▶ **What to do**
Please set down the line that contains "Times reports, where" and every line below it through the last, exactly as written, with no other lines.

▶ **Recorded data**
_ _ _ _ _
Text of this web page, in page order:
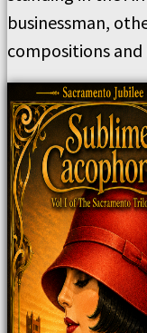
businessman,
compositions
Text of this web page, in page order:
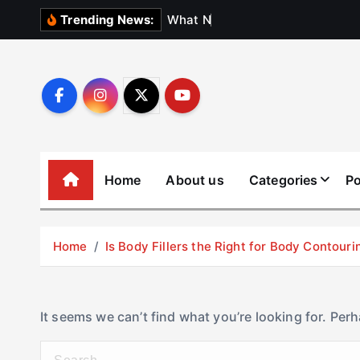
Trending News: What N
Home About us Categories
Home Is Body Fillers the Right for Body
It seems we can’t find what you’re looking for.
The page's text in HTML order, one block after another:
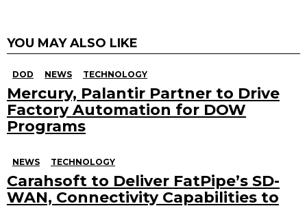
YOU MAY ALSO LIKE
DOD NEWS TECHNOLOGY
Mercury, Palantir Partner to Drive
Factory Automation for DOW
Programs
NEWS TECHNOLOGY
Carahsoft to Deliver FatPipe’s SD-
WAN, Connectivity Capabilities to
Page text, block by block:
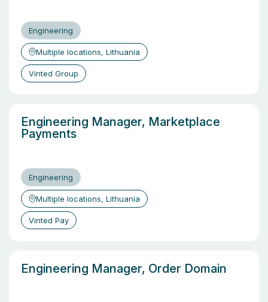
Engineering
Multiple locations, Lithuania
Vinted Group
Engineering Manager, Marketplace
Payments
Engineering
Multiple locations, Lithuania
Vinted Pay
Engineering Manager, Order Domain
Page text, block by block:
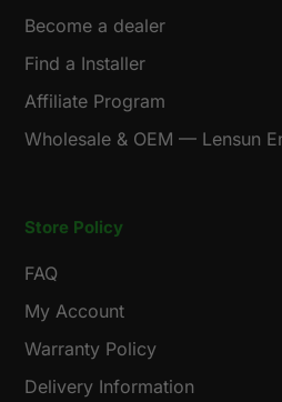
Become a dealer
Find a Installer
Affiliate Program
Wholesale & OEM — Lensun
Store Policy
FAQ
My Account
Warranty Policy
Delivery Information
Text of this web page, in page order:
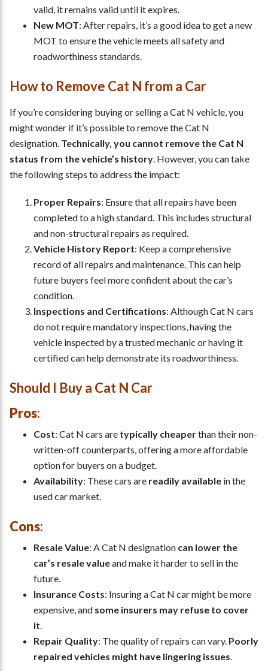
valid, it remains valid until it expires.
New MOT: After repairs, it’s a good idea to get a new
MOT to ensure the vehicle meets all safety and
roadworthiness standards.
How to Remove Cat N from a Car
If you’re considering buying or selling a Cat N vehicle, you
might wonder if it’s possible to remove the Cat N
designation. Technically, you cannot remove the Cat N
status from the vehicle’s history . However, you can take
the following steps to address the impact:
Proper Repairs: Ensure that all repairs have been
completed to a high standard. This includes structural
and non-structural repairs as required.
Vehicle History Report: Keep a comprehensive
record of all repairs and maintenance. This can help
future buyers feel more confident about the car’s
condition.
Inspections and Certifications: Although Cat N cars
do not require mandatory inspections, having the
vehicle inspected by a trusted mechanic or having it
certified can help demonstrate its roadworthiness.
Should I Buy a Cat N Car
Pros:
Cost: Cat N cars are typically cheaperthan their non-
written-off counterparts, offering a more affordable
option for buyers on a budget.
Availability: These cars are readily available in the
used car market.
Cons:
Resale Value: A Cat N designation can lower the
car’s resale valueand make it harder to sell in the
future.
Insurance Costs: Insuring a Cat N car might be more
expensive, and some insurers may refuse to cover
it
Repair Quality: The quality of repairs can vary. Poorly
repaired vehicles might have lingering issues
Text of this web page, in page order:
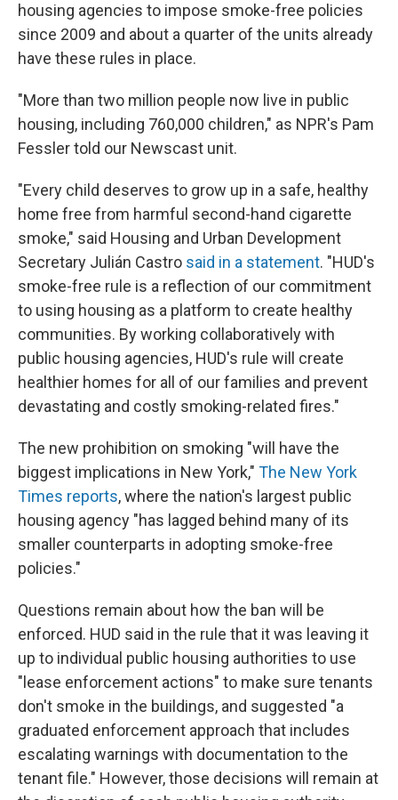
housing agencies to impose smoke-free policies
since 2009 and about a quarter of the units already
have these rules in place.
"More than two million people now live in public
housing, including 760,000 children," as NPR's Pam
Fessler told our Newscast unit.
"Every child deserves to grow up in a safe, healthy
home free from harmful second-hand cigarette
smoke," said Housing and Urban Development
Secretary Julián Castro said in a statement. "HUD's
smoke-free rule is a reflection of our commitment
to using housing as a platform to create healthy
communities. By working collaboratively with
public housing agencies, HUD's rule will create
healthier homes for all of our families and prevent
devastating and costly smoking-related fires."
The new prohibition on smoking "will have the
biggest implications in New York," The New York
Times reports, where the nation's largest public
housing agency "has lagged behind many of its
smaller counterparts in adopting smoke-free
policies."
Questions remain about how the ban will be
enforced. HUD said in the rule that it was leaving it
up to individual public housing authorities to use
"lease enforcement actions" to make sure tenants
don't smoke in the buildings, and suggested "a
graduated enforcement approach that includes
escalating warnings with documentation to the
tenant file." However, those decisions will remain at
_ _ _ _ _
▶ **Response box**
Times reports, where the nation's largest public
housing agency "has lagged behind many of its
smaller counterparts in adopting smoke-free
policies."
Questions remain about how the ban will be
enforced. HUD said in the rule that it was leaving it
up to individual public housing authorities to use
"lease enforcement actions" to make sure tenants
don't smoke in the buildings, and suggested "a
graduated enforcement approach that includes
escalating warnings with documentation to the
tenant file." However, those decisions will remain at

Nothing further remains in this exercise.